Milo sat. He put his Styrofoam cup on Troy's desk. Milo was twenty and cocky, five-feet-eight and a sturdy build. Despite the doughnuts, he wasn't fat. He parted his brown hair in the center so that it swept down over his ears on both sides. He was trying to grow a moustache and not having much luck with it. To match the moustache he had a two-day beard, which, in his case, was light.

Troy was leaned back in his chair with one foot up on an open desk drawer. He folded his hands across his stomach, turned his head to his left, and stared at Milo, deadpan. Milo stared back for a moment out of blue eyes and some confusion, then looked out the window to his left. He took another sip of his coffee and put the cup back down. He looked back at Troy. “Whattya want?”

“Pick up the coffee cup. I didn't give you permission to use my desk for your goddamn dining table.”

Milo grabbed the cup. “Geez, Louise,” he said.

“Just curious, Officer Binder. Your mom or dad ever read
Catch-22
?”

“What's that?”

“Book. Novel by Joseph Heller.”

Milo thought about that for a moment. Troy let him.

“Don't think so,” Milo said at last. “Never heard of it. Why?”

“Never mind. I'm guessing one of them did but it doesn't matter. New rule. When June, me or anyone else connected with this department yells, ‘Milo! Get your ass in here,' you will move your ass instantly and swiftly to the sound of the voice. Is that clear, Officer Binder?”

Milo shrugged. “I was eating breakfast. Came as soon as I was done.” He looked down, found he was still clutching the coffee cup, and took a sip.

“Milo, I don't give a sweet damn if you were having gall-bladder surgery. When someone calls you, you answer right then. Or don't you like this job?”

“It's OK. I'm only doing this until I can get on with the sheriffs.”

“As I understand, you're only doing this at all because the mayor is your uncle.”

Milo grinned. “That's the way it works here. If you got a problem with that, go back to Tampa.”

“Good to know where I stand in the chain of command here. Now, I have some actual investigating for you to do. Probably want to add that to your résumé with the sheriffs. Get out to Wanda Frister's house. Can you drive a stick shift?”

“Well, yeah. I can. Why?”

“I hope so.” Troy fished out his keys and peeled off his car key.
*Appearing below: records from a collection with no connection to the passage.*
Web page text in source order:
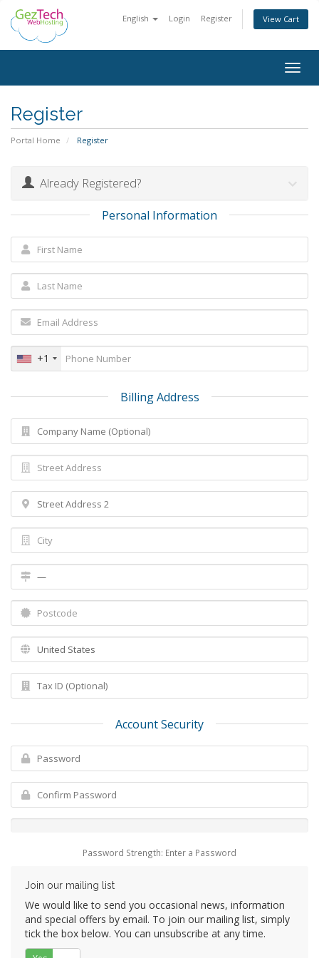
English Login Register View Cart
Register
Portal Home Register
Already Registered?
Personal Information
+1
Billing Address
Account Security
Password Strength: Enter a Password
Join our mailing list
We would like to send you occasional news, information
and special offers by email. To join our mailing list, simply
tick the box below. You can unsubscribe at any time.
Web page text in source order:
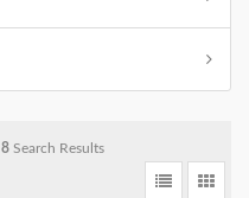
8 Search Results
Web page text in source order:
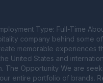
Type: Full-Time
company behind some of
memorable experiences
United States and
The Opportunity We are
entire portfolio of brands.
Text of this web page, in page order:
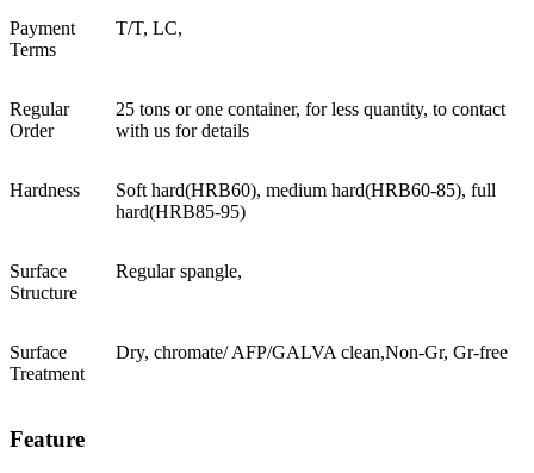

He kept the remote beeper. “Use my car, not the Suburban. It's a five-speed manual, and if you wreck my transmission I'll hang you.” Troy copied Wanda's address onto a fresh notepaper and handed that to Milo. “She says that she's being stalked by a guy named Billy Poteet. Do you know him?”

Milo nodded his head. “Yep. He's an asshole. Works in the Snake Key boatyard. When he works.”

“I think that's Wanda's opinion too,” Troy said. “Listen to whatever is on her voicemail. Look around the neighborhood for a red F-150 truck or Billy Poteet or anything else that seems out of the ordinary. Then come back and report.”

“Oh. OK.”

“Oh. OK, Chief.”

“I gotta call you Chief?”

Troy reached into his shirt pocket and pulled out his badge. He turned his chair and held the badge angled sideways so the light from the window helped him read it. “Says right here.
Chief
. So, yes, a little courtesy would go a long way, Officer Binder.”

“OK, Chief.”

“And Officer Binder, one more thing.”

“What's that?”

“What's that,
Chief
” Troy said.

“What's that,
Chief
.”

“Don't ever again come to work without a clean shave. I'll send you home and dock you a day's pay for it. The 'stache is OK if it does not extend beyond the upper lip. But conservative haircut and daily shave, if you please.”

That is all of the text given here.